Chronic stress can have severe consequences on an individual’s well-being, no matter how informed they are on mental health and wellness. In addition, it can also lead to burnout. Burnout is a state of emotional, mental, and physical exhaustion, which can occur from a continued period of excess stress. Emotional exhaustion is something that probably resonates with many mental health professionals.
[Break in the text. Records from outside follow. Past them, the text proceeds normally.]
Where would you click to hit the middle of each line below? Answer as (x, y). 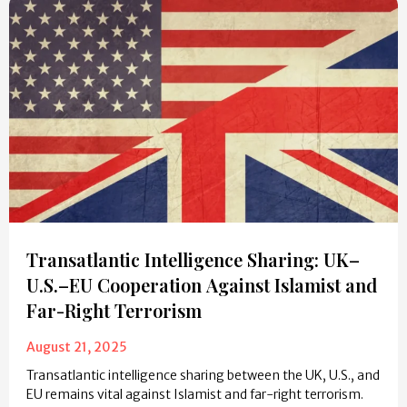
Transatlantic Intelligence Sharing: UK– (193, 260)
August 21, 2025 (77, 347)
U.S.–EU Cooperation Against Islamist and (202, 285)
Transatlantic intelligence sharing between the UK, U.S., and (203, 376)
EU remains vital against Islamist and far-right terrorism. (195, 395)
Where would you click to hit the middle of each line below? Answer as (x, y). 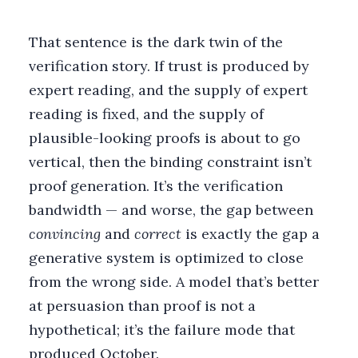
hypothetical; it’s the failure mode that (162, 329)
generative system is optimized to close (166, 257)
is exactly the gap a (251, 233)
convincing (65, 233)
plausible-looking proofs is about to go (165, 137)
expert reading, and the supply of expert (168, 89)
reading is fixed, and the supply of (146, 113)
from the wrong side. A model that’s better (174, 281)
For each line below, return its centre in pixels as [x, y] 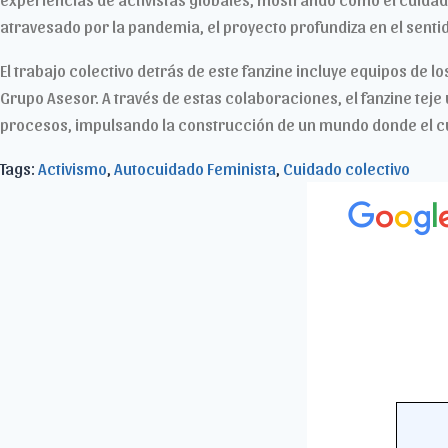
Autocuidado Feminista [195, 168]
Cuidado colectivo [346, 168]
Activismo [72, 168]
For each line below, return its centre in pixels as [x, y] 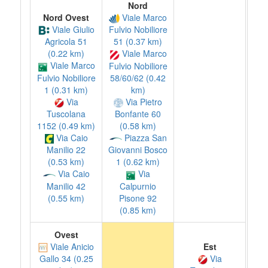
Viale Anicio [71, 246]
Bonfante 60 [138, 113]
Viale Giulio [72, 29]
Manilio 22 [66, 150]
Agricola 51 [66, 42]
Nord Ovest [66, 17]
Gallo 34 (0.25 [66, 259]
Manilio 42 [66, 186]
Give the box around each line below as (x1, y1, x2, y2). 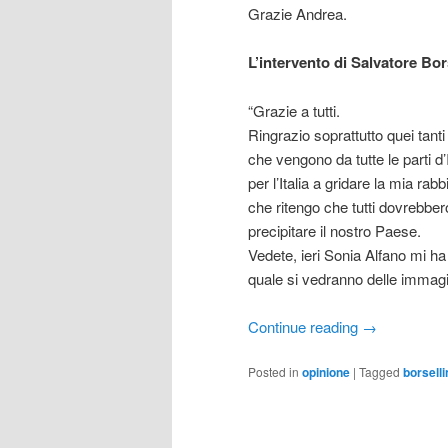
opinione (302, 363, 350, 382)
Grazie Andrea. (248, 2, 347, 24)
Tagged (359, 363, 400, 381)
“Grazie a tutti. (248, 99, 340, 121)
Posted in (248, 363, 299, 381)
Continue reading (248, 316, 362, 338)
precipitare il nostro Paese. (248, 219, 421, 241)
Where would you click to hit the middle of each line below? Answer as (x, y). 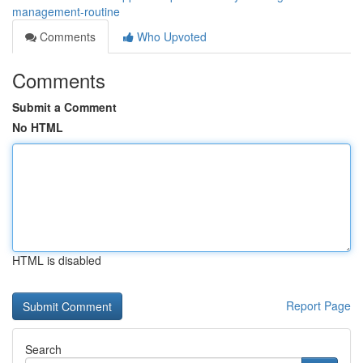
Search (43, 349)
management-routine (66, 11)
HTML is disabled (57, 260)
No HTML (38, 127)
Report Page (318, 305)
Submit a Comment (64, 107)
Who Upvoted (170, 36)
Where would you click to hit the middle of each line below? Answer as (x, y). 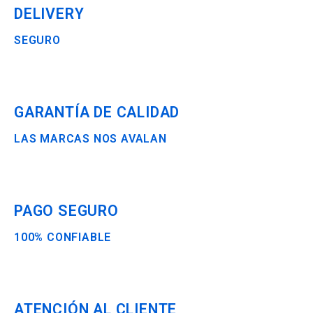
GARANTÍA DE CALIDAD (97, 112)
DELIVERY (49, 14)
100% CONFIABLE (63, 237)
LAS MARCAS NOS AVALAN (90, 139)
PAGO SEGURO (66, 211)

Because of the nature of their careers, prolonged periods of stress are unfortunately not abnormal. 

This year has also brought on a number of new factors that have contributed to this type of professional stress: a transition to telehealth, pandemic-related fears and changes, an increase in cases and people seeking out help, and a decrease in personal time.

Knowing how detrimental burnout and emotional exhaustion can be, mental health professionals should be wary of the signs pointing to potential burnout. 

Signs of Stress and Potential Burnout:

  • Anxiety, depression, irritability 
  • Feeling tired, difficulty sleeping 
  • Physical symptoms (headaches, nausea) 
  • Persistent or recurring illness 
  • Apathy 
  • Lower work performance 

Mental health professionals are there to help, but it is just as important for them to also get the help that they need. Like they probably tell their clients and the populations that they serve, it is extremely important to find a support system, especially during this overwhelming period of time. 

In addition, mental health professionals should always take the time that they need. Whether that be taking time off just to work on their own mental health, or making space for the people closest to them. At the end of the day, they deserve the level of support that they are handing out.